The approach described in this section is illustrated in the
sample problem at the end of this lesson.
Interpret Results
If the sample findings are unlikely, given
the null hypothesis, the researcher rejects the null hypothesis.
Typically, this involves comparing the P-value to the
significance level,
and rejecting the null hypothesis when the P-value is less than
the significance level.
Test Your Understanding
Problem
The local utility company surveys 101 randomly selected
customers. For each survey participant, the company collects
the following: annual electric bill (in dollars) and home size
(in square feet).
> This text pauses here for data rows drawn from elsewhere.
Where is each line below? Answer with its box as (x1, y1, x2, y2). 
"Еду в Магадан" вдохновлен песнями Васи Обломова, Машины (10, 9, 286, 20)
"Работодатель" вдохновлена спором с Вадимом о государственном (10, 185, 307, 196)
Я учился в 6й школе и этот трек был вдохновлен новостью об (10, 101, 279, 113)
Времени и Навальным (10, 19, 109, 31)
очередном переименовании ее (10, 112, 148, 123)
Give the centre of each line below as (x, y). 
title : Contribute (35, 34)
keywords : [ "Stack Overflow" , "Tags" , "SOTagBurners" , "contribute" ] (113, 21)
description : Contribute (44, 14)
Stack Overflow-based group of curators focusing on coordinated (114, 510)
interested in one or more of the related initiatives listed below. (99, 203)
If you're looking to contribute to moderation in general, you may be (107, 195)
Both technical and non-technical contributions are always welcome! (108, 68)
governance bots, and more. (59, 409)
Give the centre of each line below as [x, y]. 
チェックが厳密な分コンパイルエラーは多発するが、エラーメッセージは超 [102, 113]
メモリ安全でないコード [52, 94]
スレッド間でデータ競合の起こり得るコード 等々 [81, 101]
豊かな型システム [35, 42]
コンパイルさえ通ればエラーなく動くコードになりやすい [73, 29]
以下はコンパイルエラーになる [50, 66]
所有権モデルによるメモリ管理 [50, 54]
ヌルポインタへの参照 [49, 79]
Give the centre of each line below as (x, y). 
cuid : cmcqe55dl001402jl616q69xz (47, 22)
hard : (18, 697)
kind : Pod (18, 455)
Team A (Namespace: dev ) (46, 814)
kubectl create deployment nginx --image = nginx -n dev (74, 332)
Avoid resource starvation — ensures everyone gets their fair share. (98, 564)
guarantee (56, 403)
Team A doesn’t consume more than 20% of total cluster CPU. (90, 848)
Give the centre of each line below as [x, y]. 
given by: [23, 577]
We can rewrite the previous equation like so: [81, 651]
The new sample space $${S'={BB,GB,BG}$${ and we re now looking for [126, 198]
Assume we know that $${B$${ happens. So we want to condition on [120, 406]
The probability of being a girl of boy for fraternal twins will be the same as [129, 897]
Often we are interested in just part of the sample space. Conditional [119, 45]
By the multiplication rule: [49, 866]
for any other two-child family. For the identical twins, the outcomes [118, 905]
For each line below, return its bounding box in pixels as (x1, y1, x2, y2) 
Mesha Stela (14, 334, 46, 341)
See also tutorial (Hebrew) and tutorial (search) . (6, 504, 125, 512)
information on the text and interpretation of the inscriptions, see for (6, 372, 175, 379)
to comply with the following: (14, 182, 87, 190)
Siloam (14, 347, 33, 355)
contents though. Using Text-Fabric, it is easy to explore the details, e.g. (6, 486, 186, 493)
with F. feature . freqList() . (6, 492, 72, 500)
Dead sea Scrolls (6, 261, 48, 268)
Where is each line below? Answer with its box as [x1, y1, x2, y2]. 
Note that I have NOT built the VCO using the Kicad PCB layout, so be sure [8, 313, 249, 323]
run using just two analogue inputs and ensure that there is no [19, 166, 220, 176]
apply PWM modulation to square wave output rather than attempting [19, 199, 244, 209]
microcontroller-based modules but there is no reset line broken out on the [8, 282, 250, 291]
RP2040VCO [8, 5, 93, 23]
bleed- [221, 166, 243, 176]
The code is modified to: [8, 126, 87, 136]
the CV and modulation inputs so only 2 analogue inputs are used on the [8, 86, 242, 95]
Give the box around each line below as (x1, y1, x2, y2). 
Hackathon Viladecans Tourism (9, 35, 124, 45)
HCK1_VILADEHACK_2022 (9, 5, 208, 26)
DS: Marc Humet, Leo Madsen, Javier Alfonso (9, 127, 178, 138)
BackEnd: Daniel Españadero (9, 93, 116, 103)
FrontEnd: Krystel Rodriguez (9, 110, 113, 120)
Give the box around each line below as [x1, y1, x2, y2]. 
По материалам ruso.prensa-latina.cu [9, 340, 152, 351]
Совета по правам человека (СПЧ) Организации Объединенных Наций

Output from a regression analysis
appears below.
Regression equation:
Annual bill = 0.55 * Home size + 15
|
Predictor |
Coef |
SE Coef |
T |
P |
Constant |
15 |
3 |
5.0 |
0.00 |
Home size |
0.55 |
0.24 |
2.29 |
0.01 |
Is there a significant linear relationship between annual bill and
home size? Use a 0.05 level of significance.
Solution
The solution to this problem takes four steps:
(1) state the hypotheses, (2) formulate an analysis plan,
(3) analyze sample data, and (4) interpret results.
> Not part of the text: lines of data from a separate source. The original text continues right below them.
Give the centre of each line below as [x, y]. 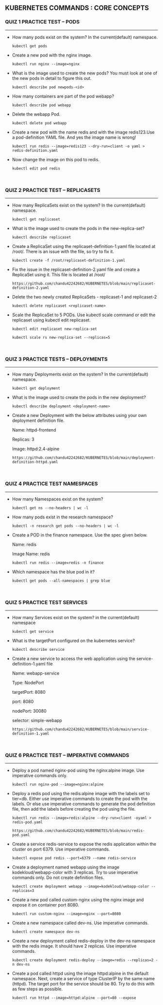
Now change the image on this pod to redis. [56, 159]
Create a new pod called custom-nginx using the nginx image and [78, 900]
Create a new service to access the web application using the [74, 658]
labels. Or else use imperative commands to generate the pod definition [84, 804]
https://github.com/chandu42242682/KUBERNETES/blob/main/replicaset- [84, 284]
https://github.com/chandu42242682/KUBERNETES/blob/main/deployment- [84, 458]
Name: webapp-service [36, 673]
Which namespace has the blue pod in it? [53, 571]
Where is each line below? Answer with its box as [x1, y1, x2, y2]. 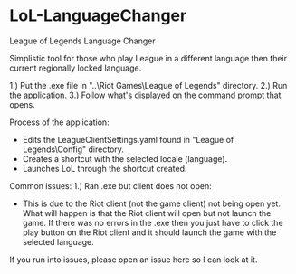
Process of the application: [9, 117, 110, 128]
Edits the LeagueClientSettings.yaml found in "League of [22, 134, 234, 145]
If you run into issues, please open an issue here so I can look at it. [9, 254, 258, 265]
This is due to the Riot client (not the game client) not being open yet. [22, 198, 281, 209]
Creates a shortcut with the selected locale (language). [22, 153, 228, 164]
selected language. [22, 236, 95, 247]
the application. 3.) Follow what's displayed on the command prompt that [9, 90, 282, 100]
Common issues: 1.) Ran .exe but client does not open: [9, 180, 212, 191]
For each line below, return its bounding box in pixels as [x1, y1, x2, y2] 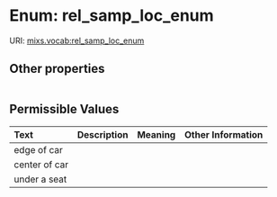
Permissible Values [9, 102, 120, 117]
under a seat [13, 173, 67, 185]
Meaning [137, 128, 176, 140]
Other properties [9, 61, 105, 76]
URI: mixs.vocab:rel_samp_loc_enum [9, 35, 145, 46]
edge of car [13, 143, 63, 156]
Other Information [183, 128, 264, 140]
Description [76, 128, 129, 140]
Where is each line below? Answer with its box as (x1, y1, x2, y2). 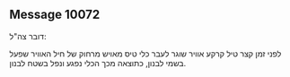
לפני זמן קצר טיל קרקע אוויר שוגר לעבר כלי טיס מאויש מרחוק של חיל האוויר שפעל (9, 48, 282, 59)
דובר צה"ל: (9, 30, 47, 41)
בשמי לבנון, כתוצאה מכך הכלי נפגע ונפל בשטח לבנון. (9, 57, 187, 68)
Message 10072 (9, 7, 101, 22)
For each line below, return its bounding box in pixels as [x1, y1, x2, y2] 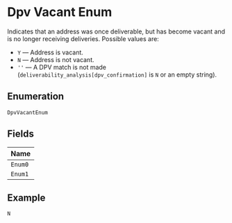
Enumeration [7, 91, 65, 102]
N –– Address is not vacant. [17, 55, 95, 63]
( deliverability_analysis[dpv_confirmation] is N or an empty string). [17, 70, 217, 79]
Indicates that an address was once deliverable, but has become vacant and [7, 27, 226, 36]
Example [7, 192, 46, 203]
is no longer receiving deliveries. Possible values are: [7, 34, 160, 43]
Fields [7, 128, 35, 140]
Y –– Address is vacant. [17, 48, 83, 56]
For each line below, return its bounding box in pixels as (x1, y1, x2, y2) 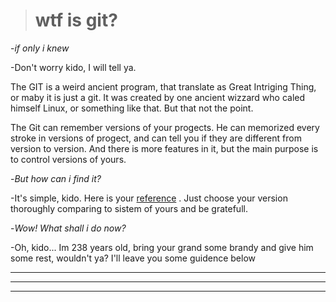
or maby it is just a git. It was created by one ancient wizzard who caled (10, 91, 306, 103)
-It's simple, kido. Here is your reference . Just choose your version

We work through those steps below:
- State the hypotheses. The first step is to
state the
null hypothesis and an alternative hypothesis.
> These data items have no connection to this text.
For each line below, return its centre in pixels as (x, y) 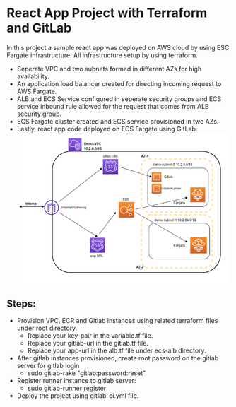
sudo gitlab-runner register (67, 388)
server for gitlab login (48, 365)
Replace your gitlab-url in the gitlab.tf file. (88, 343)
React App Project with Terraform (107, 13)
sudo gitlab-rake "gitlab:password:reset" (87, 373)
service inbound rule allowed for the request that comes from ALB (113, 106)
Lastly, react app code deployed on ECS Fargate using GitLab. (107, 129)
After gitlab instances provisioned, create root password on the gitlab (118, 358)
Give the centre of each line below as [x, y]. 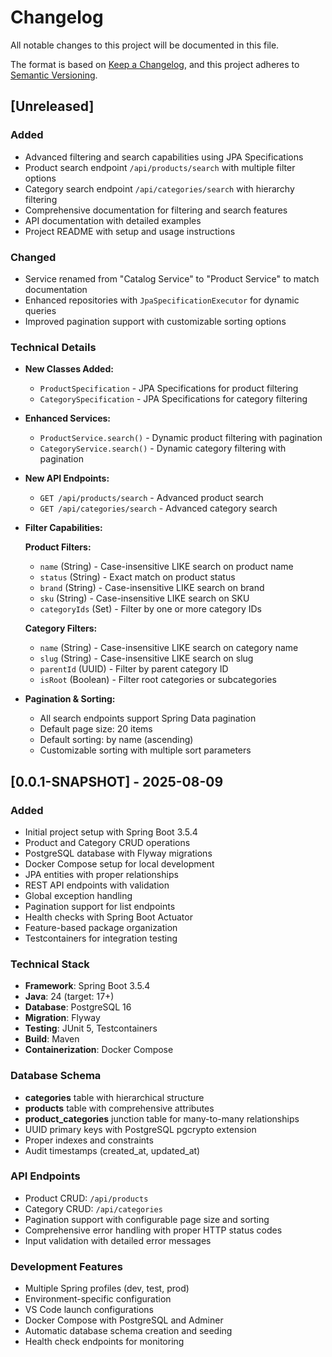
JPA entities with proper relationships [101, 874]
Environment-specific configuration [98, 1299]
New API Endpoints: [67, 478]
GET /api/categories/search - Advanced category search [158, 508]
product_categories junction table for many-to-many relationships [162, 1118]
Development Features [66, 1266]
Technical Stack [50, 964]
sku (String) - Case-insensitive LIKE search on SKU [144, 598]
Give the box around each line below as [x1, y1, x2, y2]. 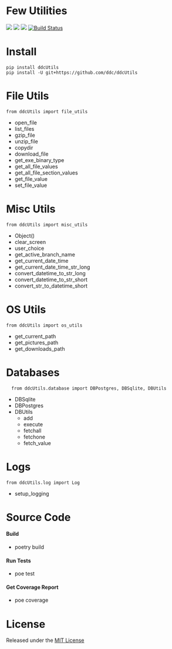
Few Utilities [6, 4, 68, 18]
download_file [14, 150, 49, 157]
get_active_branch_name [14, 251, 75, 258]
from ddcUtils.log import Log [6, 479, 80, 486]
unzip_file [14, 137, 38, 145]
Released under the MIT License [6, 637, 85, 644]
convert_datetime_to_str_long [14, 269, 86, 276]
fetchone [23, 433, 46, 440]
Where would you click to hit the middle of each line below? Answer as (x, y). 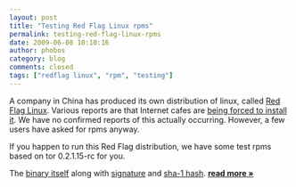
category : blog (37, 59)
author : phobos (37, 51)
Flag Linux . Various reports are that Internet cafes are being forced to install (148, 110)
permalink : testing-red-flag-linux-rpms (86, 34)
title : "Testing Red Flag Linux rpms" (81, 26)
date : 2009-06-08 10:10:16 (59, 42)
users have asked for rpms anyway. (74, 129)
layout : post (33, 17)
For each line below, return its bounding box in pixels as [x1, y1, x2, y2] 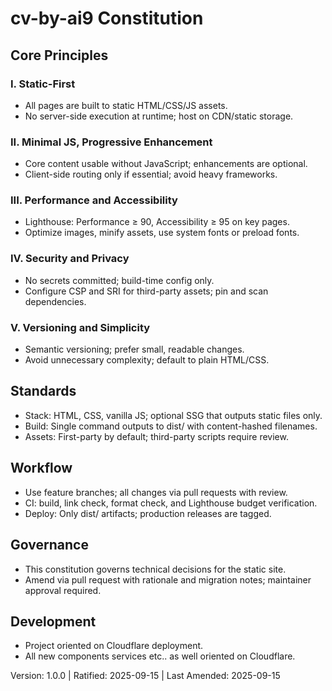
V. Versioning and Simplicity [10, 320, 151, 334]
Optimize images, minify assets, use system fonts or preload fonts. [24, 227, 300, 239]
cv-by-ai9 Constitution [10, 7, 204, 30]
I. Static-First [10, 77, 76, 91]
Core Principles [10, 47, 109, 64]
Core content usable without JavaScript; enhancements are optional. [24, 158, 308, 170]
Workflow [10, 460, 73, 477]
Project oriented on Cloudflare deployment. [24, 640, 204, 652]
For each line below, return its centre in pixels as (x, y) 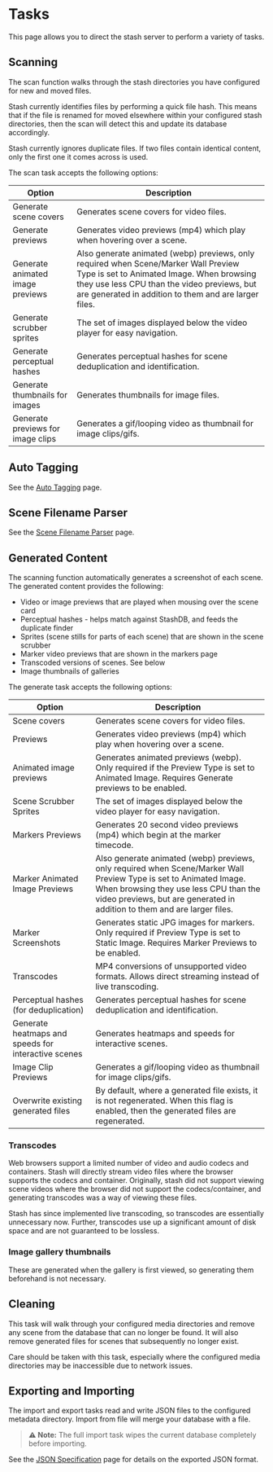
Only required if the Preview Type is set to (175, 768)
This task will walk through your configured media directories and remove (132, 1324)
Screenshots (37, 943)
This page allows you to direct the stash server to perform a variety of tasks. (136, 37)
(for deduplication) (48, 1010)
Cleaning (32, 1304)
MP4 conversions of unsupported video (171, 966)
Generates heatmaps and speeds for (165, 1034)
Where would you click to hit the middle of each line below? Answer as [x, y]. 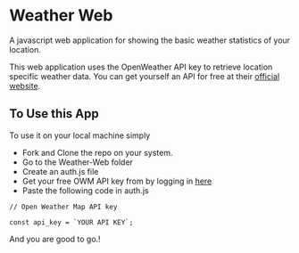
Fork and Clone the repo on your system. [97, 152]
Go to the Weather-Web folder [78, 162]
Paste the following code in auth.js [85, 190]
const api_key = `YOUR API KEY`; [71, 222]
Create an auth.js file [60, 171]
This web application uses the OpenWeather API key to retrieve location [141, 67]
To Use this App [54, 114]
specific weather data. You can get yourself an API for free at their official [145, 76]
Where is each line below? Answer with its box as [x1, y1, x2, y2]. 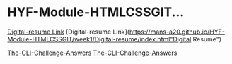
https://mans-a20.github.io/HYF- [129, 27, 225, 36]
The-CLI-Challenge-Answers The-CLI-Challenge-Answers [7, 49, 178, 57]
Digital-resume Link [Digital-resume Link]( [7, 27, 129, 36]
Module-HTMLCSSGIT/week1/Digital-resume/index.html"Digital [7, 34, 192, 43]

Ho: The slope of the regression line is equal
to zero.
Ha: The slope of the regression line is not
equal to zero.
If the relationship between home size and electric bill is
significant, the slope will not equal zero.
- Formulate an analysis plan. For this analysis,
the significance level is 0.05. Using sample data, we will
conduct a linear regression t-test
to determine whether the slope of the regression line differs
significantly from zero.
- Analyze sample data. To apply the linear
regression t-test to sample data, we require the
standard error of the slope, the slope of the regression
line, the degrees of freedom,
the t statistic test statistic, and the P-value of the test
statistic.
We get the slope (b1) and the standard error (SE)
from the regression output.
b1 = 0.55
SE = 0.24
We compute the degrees of
freedom and the t statistic test statistic,
using the following equations.
DF = n - 2 = 101 - 2 = 99
t = b1/SE = 0.55/0.24 = 2.29
where
DF is the degrees of freedom,
n is the number of observations in the sample,
b1 is the slope of the regression line, and
SE is the standard error of the slope.
Based on the
t statistic test statistic and the
degrees of freedom, we determine the
P-value. The P-value is the probability that a t statistic
having 99 degrees of freedom is more extreme than 2.29.
Since this is a
two-tailed test, "more extreme" means greater than 2.29
or less than -2.29.
We use the
t Distribution Calculator
to find P(t > 2.29) = 0.0121 and P(t < -2.29) = 0.0121.
Therefore, the P-value is 0.0121 + 0.0121 or 0.0242.
- Interpret results. Since the P-value (0.0242) is
less than the significance level (0.05), we cannot accept the
null hypothesis.
Note: If you use this approach on an exam, you may also want to mention
that this approach is only appropriate when the
standard requirements for simple linear regression are satisfied.